Ананасовское "Ты не сможешь перестать падать"¹. Стихи Бориса Рыжего. Подъезды, улицы, гаражи. Пьяные лица придурков и интеллигентов. Что в принципе одно и то же. Гражданская оборона. И по новой - подъезды, улицы, гаражи. Гаражи, улицы, подъезды. Банальщина.
– Ты же Аня? Я тоже пишу стихи, и мне очень нравится твоё творчество! Можешь посоветовать мне что-то дельное? – маленькая девочка во втором кабаке. Зелёные волосы.
– Могу. Никогда больше не пиши. Даже не вздумай, я тебе запрещаю. Это смертельно опасно.
– Не слушай её, у неё с головой не всё в порядке. Лучше почитай нам, малышка, – сальные взгляды и потные руки. Извращенцы грёбаные.
Пятый, шестой порез – их уже не видно. Кровь мешает разглядеть раны и стекает по руке. Рука онемела и не двигается – боль чувствовать становится словно сложнее, и остановиться – тоже. Тусклый свет от единственной лампочки.
------
– Я ничего больше не умею. А что умела – разучилась. Чувствую себя паршиво. Бесполезная, да ещё и дрянь – никакого оправдания. Ты слышишь меня? ...Меня слышит вообще хоть кто-нибудь??
Кажется, Анечка потеряла сознание. Это было около четырёх часов утра.
***
Руку с кровати свесить не получилось - она наткнулась на что-то холодное и сырое. Плохо соображая, в чем дело, девушка открыла глаза и обнаружила себя лежащей в ванной. Благо, воды в ней не было – кажется, у неё хватило ума выключить душ.
Увидев свою руку, жутко перепугалась и не сразу поняла, что винить, кроме как себя, некого. Тошнило.
Запоздало обработала порезы, выпила угля и даже попыталась поесть. Кусок в горло не лез. Костика ещё не было.

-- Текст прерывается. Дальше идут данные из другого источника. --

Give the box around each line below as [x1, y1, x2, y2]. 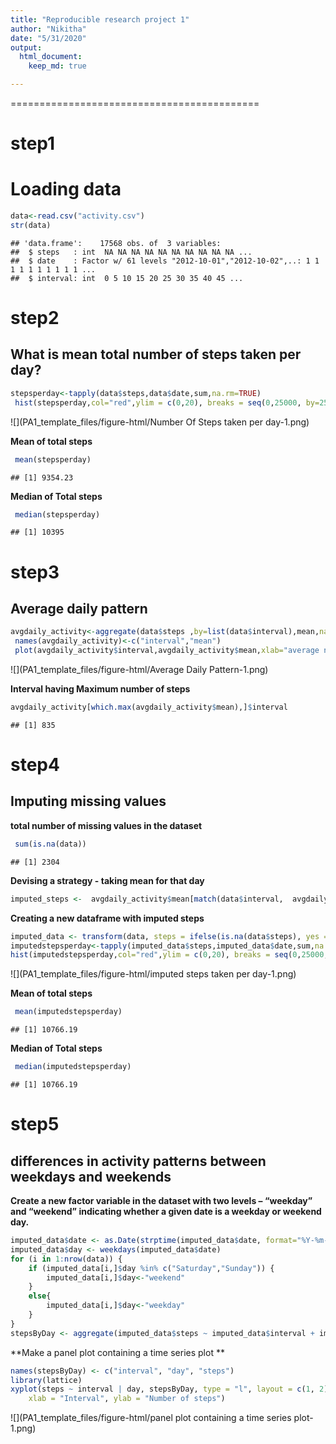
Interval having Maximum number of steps [10, 683, 191, 695]
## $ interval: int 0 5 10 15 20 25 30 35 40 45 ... [10, 273, 244, 283]
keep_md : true [28, 61, 87, 71]
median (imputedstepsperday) [14, 1062, 132, 1072]
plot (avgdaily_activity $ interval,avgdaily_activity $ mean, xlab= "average [14, 646, 320, 656]
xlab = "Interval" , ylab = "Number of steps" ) [28, 1394, 226, 1404]
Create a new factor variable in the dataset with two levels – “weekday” [10, 1195, 313, 1206]
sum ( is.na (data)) [14, 839, 87, 849]

Анечка наблюдала за собой словно со стороны – она не чувствовала себя и оглядывалась вокруг, словно впервые видит этот пейзаж за окном и этот интерьер в квартире. Было чёткое ощущение нереальности происходящего.
На автомате пролистала пару бесполезных чатов в соцсетях. Практически сразу, как она зашла вк, пришла смс-ка: "Если ты передумала, жду тебя у себя через час. Тут был такой тусич, очень жаль, что ты пропустила".
Забинтовала руку – она практически не двигалась и болела. Неспешно оделась и накрасилась. Увидев своё отражение в зеркале, Анечке стало не по себе – абсолютное безразличие и пренебрежение читалось в чертах, усталость и пассивная злоба. Отвернулась и вздохнула.
Она словно скончалась несколько часов назад. А на земле как будто ничего и не случилось.
Все так же по-глупому шёл дождь и люди не замечали её потерянного вида. Да они и не должны замечать - кто она такая, чтобы тревожить по пустякам? Небо ревело и хмурилось. До Великого Потопа было далеко, но ноги промочить все-таки пришлось.
Зашла в квартиру Макса, как в подвал. Свет не горел, вещи были разбросаны где ни попадя. На пороге споткнулась о чьё-то безобразно валявшееся тело. Пахло специфически - черт знает, что они тут употребляли - Анечке и не хотелось знать ответ на этот вопрос. Ментально она не была в этой душной квартире, в этом месиве переплетённых тел и смрада. Она отстранённо разглядывала всё вокруг, словно это не касается её. Словно этого тут нет, и она видит это глазами другого человека с другой историей.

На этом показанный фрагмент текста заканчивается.